Note: You still need a tiny notification (like an eventfd) to say "Hey, data is ready," but that is much lighter than passing a full file descriptor.

The Trade-off: One-time Cost vs. Every-time Cost

This is the key to understanding why gVisor uses both.

The LISAFS Strategy (Shared Memory)

• Best for: Standard, small, or frequent read/write calls.
• Cost: You pay a small "protocol" cost to ask for the data, but the data move itself is nearly free.
• The Downside: The data still has to be "copied" from the Host's kernel buffer into the Shared Memory buffer, and then potentially copied again into the App's buffer.

The SCM_RIGHTS Strategy (Direct FD Donation)

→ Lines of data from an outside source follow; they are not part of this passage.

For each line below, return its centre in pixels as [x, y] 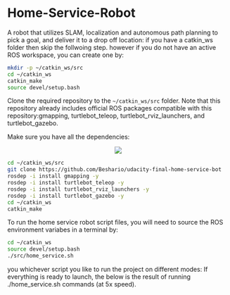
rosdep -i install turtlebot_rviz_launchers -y [78, 189]
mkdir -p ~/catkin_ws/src [45, 68]
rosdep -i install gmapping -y [53, 176]
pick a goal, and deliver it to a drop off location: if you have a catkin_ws [110, 39]
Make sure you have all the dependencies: [69, 137]
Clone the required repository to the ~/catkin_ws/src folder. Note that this [114, 101]
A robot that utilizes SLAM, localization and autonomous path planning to [113, 32]
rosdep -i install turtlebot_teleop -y [66, 183]
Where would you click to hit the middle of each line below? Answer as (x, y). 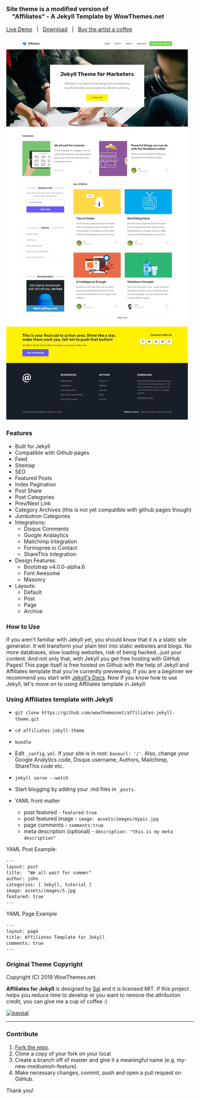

• Best for: Large files, mmap, or extremely I/O-heavy applications.
• Cost: You pay a huge "entry fee" (the SCM_RIGHTS syscall) to get the FD.
• The Reward: Once the Sentry has that FD, it can talk directly to the Host Kernel. It no longer needs to talk to the Gofer at all for that file.
• Zero-Copy: The Sentry can tell the host kernel: "Read this file directly into the App's memory." This eliminates the Gofer and the shared memory middle-man entirely.

Why doesn't gVisor just use SCM_RIGHTS for everything?

If SCM_RIGHTS allows direct host access, why not use it for every file?

1. Security (The "Blast Radius"): If the Sentry has a direct Host FD, it is "closer" to the host kernel. gVisor prefers to keep the Gofer in the middle as a shield whenever possible.
2. Resource Limits: Every open FD consumes kernel memory. If a container opens 100,000 small files, performing SCM_RIGHTS 100,000 times would overwhelm the host kernel's process table and drastically slow down the system.
3. The "Sweet Spot": gVisor uses LISAFS by default because it's the best balance of security and speed for typical web apps. It only "upgrades" to SCM_RIGHTS when it absolutely has to (like for mmap) or when it detects a high-performance need.

Conclusion: SCM_RIGHTS is the most expensive "handshake" in Linux, but once that handshake is done, the resulting connection is the fastest possible path.